Qiduoduo is the first commercial case for Eva OS, an education robot aimed at children aged between three to ten. At present, the device’s user metrics exclude app usage and count only hardware-use duration for functions such as conversation and reading. By that measure, users spend an average of 145 minutes a day on the product, according to AutoArk.
The self-developed model also creates a different kind of user experience, Zeng said. Much of that comes from the fact that the end-to-end model does not pass through translation steps between modalities. Voice and visual signals connect directly to the language model. It can perceive emotion, catch contextual shifts in continuous conversations, and respond in a way that feels more human.
Cost matters just as much. AutoArk says its end-to-end model has reduced voice costs to one-twentieth of standard industry solutions. That allows Qiduoduo to be sold at a price point of around RMB 1,000, (USD 146.1) with no subscription fee afterward.
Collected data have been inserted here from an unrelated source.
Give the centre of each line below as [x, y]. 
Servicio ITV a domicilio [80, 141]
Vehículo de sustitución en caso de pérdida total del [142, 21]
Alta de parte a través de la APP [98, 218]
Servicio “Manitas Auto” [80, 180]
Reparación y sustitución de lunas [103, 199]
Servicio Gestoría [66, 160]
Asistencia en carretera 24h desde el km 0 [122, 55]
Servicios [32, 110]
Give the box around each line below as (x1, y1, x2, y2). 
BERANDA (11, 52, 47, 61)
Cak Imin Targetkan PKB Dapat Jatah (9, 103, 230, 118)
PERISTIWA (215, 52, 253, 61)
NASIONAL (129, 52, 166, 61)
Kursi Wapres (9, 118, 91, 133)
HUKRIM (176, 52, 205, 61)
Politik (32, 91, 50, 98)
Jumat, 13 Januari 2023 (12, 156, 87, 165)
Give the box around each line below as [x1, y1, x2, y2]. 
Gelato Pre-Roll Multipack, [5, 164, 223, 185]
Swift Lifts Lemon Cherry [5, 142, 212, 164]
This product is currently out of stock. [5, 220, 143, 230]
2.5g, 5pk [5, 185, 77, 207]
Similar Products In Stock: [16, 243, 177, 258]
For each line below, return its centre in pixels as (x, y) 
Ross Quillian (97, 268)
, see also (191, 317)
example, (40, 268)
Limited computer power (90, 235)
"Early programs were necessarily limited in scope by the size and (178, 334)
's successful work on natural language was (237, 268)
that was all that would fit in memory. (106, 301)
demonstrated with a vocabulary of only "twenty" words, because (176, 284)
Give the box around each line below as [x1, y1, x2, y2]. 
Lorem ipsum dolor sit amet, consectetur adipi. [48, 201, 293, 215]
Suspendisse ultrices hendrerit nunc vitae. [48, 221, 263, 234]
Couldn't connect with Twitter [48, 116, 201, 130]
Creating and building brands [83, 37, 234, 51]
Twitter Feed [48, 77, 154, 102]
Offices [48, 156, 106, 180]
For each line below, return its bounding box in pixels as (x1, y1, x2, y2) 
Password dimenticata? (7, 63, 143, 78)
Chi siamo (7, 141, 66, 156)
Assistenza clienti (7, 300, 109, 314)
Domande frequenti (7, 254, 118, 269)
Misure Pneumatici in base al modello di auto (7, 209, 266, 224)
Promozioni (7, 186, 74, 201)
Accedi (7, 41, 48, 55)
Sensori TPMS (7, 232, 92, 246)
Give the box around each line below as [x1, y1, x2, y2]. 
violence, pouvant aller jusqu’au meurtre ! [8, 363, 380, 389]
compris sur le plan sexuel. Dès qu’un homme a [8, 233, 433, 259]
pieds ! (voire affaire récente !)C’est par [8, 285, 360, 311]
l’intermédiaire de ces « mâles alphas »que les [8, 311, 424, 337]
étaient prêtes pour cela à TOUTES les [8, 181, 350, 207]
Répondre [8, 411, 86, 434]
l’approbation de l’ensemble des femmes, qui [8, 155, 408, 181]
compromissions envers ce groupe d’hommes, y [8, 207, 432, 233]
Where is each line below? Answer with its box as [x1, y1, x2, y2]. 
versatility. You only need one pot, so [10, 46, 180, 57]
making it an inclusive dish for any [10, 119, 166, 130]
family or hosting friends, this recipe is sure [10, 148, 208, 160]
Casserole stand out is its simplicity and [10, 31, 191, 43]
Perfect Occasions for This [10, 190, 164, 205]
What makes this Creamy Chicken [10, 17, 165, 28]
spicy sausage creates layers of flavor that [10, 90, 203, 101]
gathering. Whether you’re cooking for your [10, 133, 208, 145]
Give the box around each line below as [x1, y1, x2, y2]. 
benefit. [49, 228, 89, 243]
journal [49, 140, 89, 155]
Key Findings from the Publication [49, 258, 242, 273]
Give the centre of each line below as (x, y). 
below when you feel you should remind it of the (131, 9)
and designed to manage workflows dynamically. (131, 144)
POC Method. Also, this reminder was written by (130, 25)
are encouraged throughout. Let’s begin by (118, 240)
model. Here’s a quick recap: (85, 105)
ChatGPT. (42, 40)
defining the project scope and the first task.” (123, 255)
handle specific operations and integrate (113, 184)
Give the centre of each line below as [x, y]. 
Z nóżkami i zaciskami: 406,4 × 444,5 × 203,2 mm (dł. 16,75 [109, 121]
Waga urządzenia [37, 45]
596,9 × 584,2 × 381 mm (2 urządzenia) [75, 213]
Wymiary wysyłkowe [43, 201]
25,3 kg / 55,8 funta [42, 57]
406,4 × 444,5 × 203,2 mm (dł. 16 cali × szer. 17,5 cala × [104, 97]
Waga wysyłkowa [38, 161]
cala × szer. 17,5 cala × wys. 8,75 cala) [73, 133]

Two years ago, Zeng and his seven-person team placed a bet on an unproven path: end-to-end models for hardware. Two years later, Eva OS has reached its third iteration, and AutoArk is incubating more consumer hardware categories while partnering across a growing range of products, including AI glasses and AI earbuds.
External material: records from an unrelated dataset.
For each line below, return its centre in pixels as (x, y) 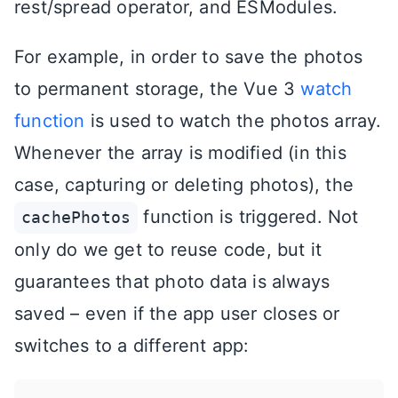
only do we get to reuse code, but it (168, 249)
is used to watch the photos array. (233, 120)
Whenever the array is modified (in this (180, 152)
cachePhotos (76, 217)
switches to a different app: (132, 345)
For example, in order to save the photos (189, 56)
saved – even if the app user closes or (177, 313)
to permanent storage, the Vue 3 (158, 88)
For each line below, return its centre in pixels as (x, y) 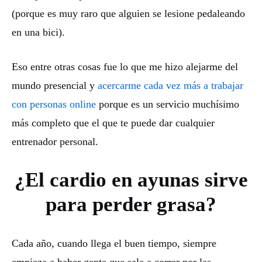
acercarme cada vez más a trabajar (170, 85)
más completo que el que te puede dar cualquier (113, 123)
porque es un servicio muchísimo (168, 104)
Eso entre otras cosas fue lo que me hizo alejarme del (125, 66)
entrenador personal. (55, 141)
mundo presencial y (55, 85)
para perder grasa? (131, 205)
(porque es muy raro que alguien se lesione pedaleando (128, 13)
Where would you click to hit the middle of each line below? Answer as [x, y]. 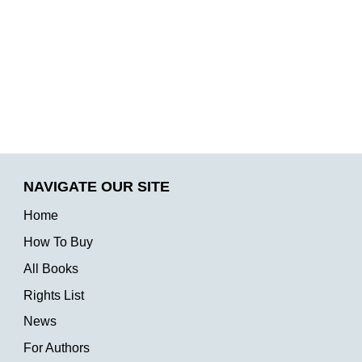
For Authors [57, 348]
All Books [51, 268]
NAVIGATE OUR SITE [97, 187]
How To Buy [59, 242]
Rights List [54, 295]
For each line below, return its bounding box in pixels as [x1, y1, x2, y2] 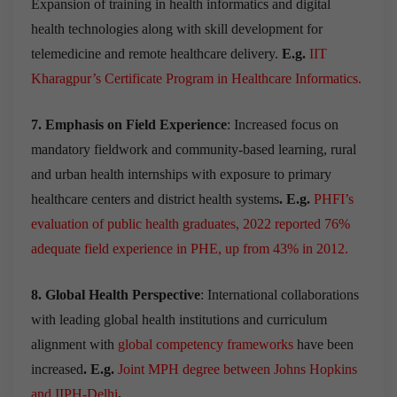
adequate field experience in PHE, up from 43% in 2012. [31, 240, 348, 256]
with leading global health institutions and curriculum [31, 311, 327, 327]
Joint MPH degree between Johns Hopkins [118, 361, 357, 377]
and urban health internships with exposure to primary [31, 166, 331, 182]
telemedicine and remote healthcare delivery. [31, 45, 282, 61]
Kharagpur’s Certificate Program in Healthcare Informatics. [31, 70, 362, 86]
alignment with [31, 336, 118, 352]
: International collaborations [200, 286, 359, 302]

The pace of model evolution still outstrips most people’s imagination. But Zeng said the larger wager is only just beginning.
The idea of building an operating system for AI hardware is not new. Around 2017, China saw a wave of robot OS startups trying to build an ecosystem the way Android did. Few succeeded. Tmall Genie and Xiaomi smart speakers quickly captured the entry point through subsidies, but what they defined was the smart speaker category rather than the agent category, squeezing out space for a vertical OS.
Cost pressures were even more acute. At the time, achieving high performance required smartphone-grade chips, which significantly increased costs. Even when devices sold for RMB 2,000–3,000, (USD 292.2–438.4) companies still lost money.
Zeng believes the opportunity now is fundamentally different from the period when AI was still nascent.
“For AI hardware OS, there is still no true winner anywhere in the world. The window may only last two or three years.”
In some ways, large models have redefined how people interact with hardware. Content no longer needs to be preloaded. AI can generate it. Low-power AI chips have fallen into a commercially viable cost range. End-to-end models, meanwhile, make it possible for a startup with a very small team to connect the entire chain from model to hardware.
“The timing, the conditions, and the people are all here now. Everything the last wave lacked, this wave has.”
Inside AutoArk, hardware iteration has accelerated to once a day as AI assistance reaches full swing, according to Zeng. To become a company capable of building AI OS, he began pushing an organizational overhaul last year: everyone practices vibe coding. Whether engineer, product manager, or operations staff, everyone’s work is meant to converge at the code layer.
“When all of a company’s actions converge into vibe coding, all of your data becomes structured,” he said. “Once it is structured, real middle-layer optimization becomes possible.”
KrASIA features translated and adapted content that was originally published by 36Kr. This article was written by Deng Yongyi for 36Kr.
Note: RMB figures are converted to USD at rates of RMB 6.84 = USD 1 based on estimates as of April 9, 2026, unless otherwise stated. USD conversions are presented for ease of reference and may not fully match prevailing exchange rates.